Marocain et Belge : Moncef Slaoui devient l’homme de Trump pour le vaccin contre le covid-19

A la tribune du jardin de la Maison-Blanche, l’homme fait figure d’autorité : visage dur, ton déterminé et mains solidement accrochées au pupitre. Dans son discours d’introduction à sa nouvelle mission, seul son accent le trahit. Car si le docteur Moncef Slaoui a été nommé par Donald Trump pour trouver un vaccin au covid-19, il n’est pas américain d’origine, mais belgo-marocain. La presse du royaume chérifien s’est d’ailleurs précipitée pour couvrir l’événement.

Si pour beaucoup, le nom de Moncef Slaoui ne dit rien, ce n’est pas du tout un inconnu dans le domaine de la vaccination. Actuellement membre du directoire du groupe de biotechnologies Moderna, cet immunologiste de 60 ans, formé à l’ULB, est devenu en trente ans une des figures du groupe pharmaceutique GSK. Il est même allé jusqu’à devenir numéro deux du groupe et président du département vaccins, récupérant le fauteuil de Jean Stephenne, emblématique patron de la branche. Un homme qu’il connaît bien : « C’est mon mentor, racontait-il en 2010 au Soir. J’ai beaucoup d’admiration pour lui. Je lui dois pas mal de choses.« 

Né au Maroc, formé en Belgique, résident des États-Unis

C’est justement en partie grâce à Jean Stephenne que le natif d’Agadir a pu gravir les échelons et se forger une réputation dans le monde de la vaccination, lui chez qui la vocation est née après le deuil de sa soeur, morte de la coqueluche lorsqu’ils étaient enfants au Maroc. Après le développement de vaccins dans les années 90, Moncef Slaoui se voit proposer de travailler dans le département business de l’entreprise, puis de la recherche et développement. En 2016, il était l’une des cinquante personnalités qui changent le monde du magazine « Fortune », rappelle l’Echo.

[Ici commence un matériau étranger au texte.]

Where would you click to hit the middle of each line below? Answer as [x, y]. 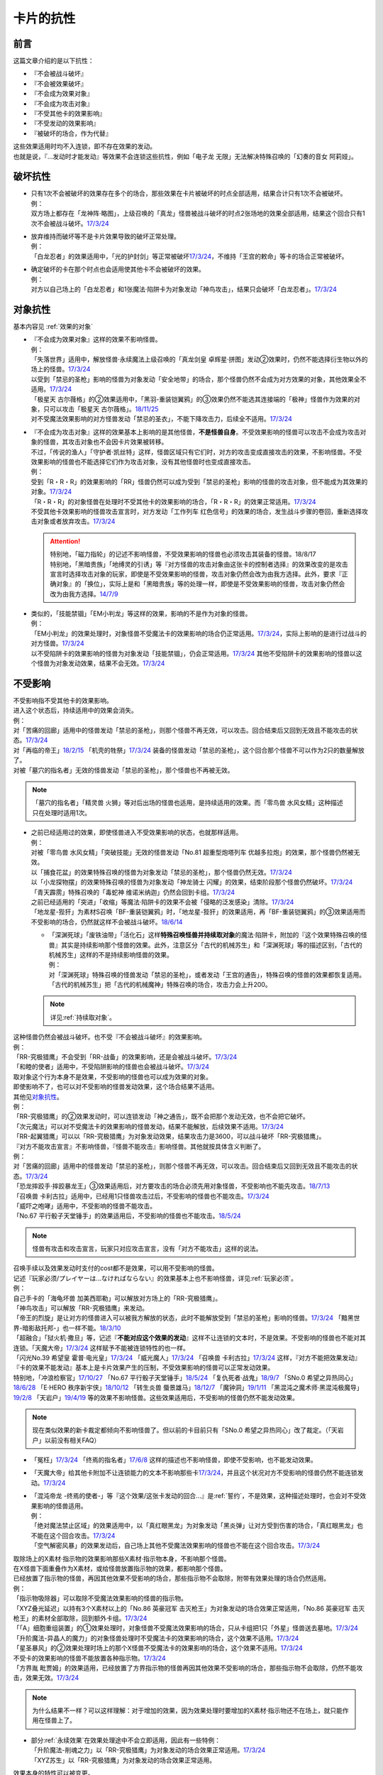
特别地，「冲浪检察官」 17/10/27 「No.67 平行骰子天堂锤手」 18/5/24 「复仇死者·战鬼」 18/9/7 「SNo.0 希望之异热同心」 [185, 1377]
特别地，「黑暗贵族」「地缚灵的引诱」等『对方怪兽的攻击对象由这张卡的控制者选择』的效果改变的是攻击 [199, 564]
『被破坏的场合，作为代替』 [71, 133]
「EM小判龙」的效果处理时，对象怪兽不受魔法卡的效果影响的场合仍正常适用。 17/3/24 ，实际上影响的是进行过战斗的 [199, 633]
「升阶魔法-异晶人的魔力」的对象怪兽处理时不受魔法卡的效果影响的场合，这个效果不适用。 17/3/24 [156, 1638]
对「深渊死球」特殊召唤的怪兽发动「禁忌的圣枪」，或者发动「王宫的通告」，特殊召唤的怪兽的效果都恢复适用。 [207, 974]
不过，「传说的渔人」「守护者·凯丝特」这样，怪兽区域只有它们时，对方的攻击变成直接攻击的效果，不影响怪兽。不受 [196, 452]
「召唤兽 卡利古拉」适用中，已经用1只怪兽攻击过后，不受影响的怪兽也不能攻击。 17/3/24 [141, 1196]
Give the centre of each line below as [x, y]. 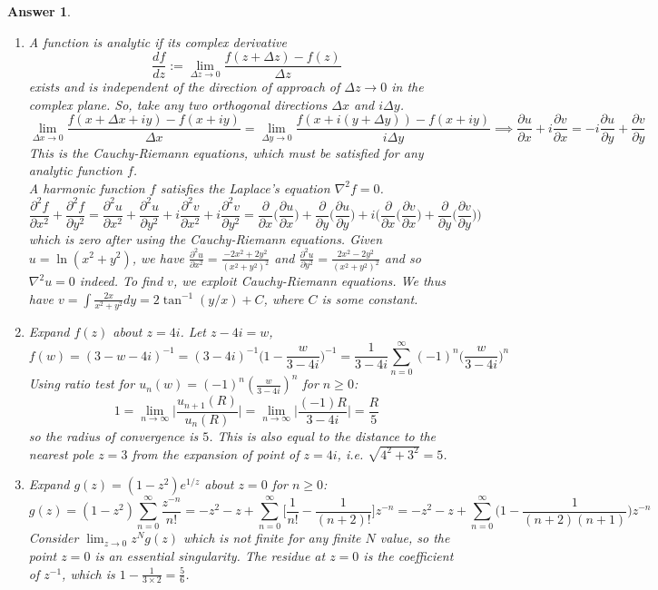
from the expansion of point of [216, 453]
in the [408, 87]
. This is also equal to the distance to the [323, 435]
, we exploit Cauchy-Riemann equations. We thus [309, 281]
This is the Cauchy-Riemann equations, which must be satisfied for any [226, 152]
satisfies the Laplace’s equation [245, 187]
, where [284, 298]
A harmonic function [87, 187]
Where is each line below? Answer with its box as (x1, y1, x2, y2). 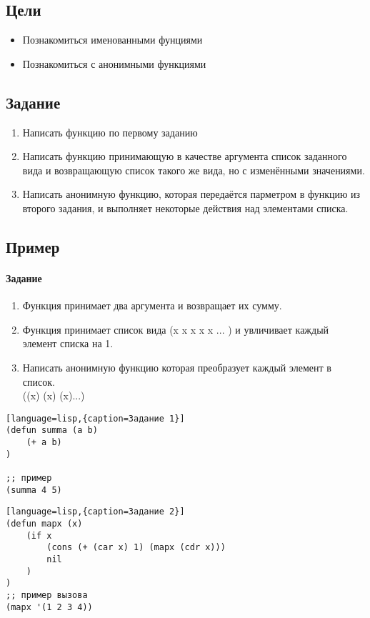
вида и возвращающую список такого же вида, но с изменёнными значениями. (22, 162, 365, 177)
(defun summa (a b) (6, 425, 98, 436)
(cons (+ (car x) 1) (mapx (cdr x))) (46, 542, 226, 553)
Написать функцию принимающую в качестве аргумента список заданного (22, 149, 347, 164)
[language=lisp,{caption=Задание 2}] (6, 507, 185, 517)
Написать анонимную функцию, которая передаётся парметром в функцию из (22, 186, 361, 201)
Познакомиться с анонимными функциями (22, 56, 206, 71)
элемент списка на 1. (22, 336, 114, 351)
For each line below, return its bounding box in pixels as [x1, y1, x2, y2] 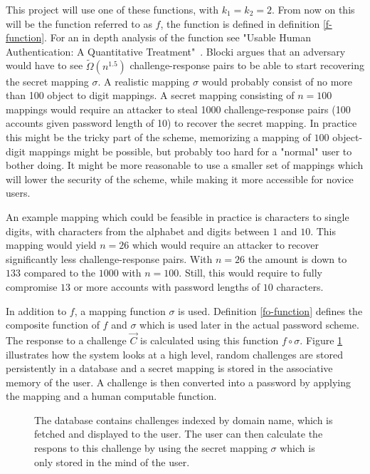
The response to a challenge [6, 332, 127, 347]
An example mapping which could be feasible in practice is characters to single [6, 209, 349, 224]
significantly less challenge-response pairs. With [6, 251, 213, 266]
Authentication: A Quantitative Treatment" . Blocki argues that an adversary [6, 43, 346, 58]
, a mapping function [74, 303, 166, 318]
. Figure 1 [300, 332, 343, 347]
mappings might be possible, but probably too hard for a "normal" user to [28, 143, 352, 158]
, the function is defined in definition [160, 16, 320, 31]
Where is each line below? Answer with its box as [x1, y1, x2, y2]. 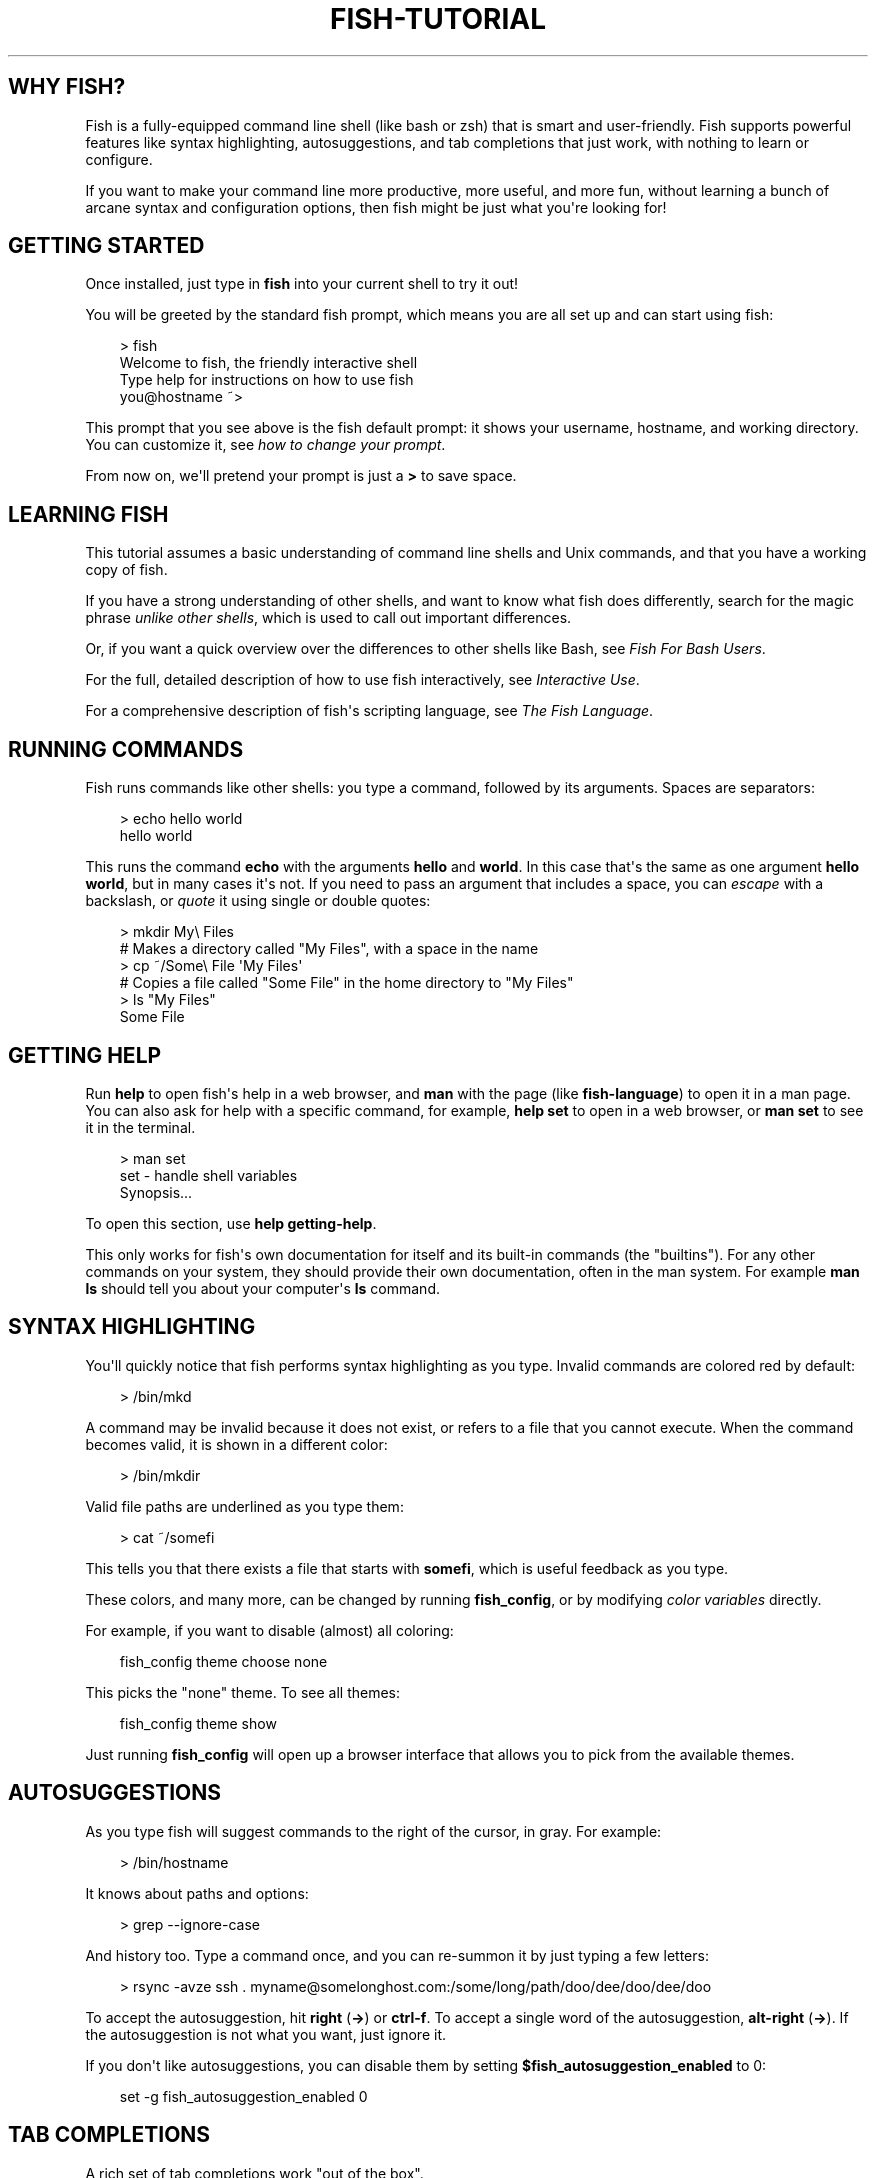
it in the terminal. [85, 1118, 196, 1136]
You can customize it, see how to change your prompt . [85, 436, 446, 454]
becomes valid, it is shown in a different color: [85, 1435, 388, 1453]
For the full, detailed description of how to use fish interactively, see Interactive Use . [85, 671, 640, 689]
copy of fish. [85, 561, 168, 579]
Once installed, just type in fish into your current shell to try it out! [85, 275, 519, 293]
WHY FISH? [8, 74, 126, 100]
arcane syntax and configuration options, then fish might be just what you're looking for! [85, 198, 667, 216]
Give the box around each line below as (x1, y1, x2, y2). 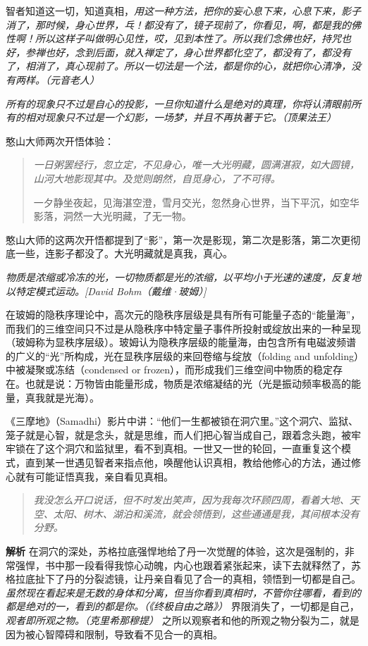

Son palmarès est remarquable : développement de vaccins contre la gastro-entérite infantile à rotavirus et contre le cancer du col de l’utérus, augmentation radicale du nombre de projets… Tout en réduisant les effectifs. « J’ai appliqué les recettes que j’avais apprises avec Jean : développer l’esprit entrepreneurial et une culture de la responsabilité, prendre des risques mais mesurés, investir dans les talents, écouter les gens qui sont au cœur des projets… », expliquait-il au Soir. Même si désormais les deux hommes se retrouvent en concurrence sur le dossier covid-19 : en avril, Jean Stephenne a été nommé président du conseil de surveillance du laboratoire allemand CureVac, qui cherche également un vaccin.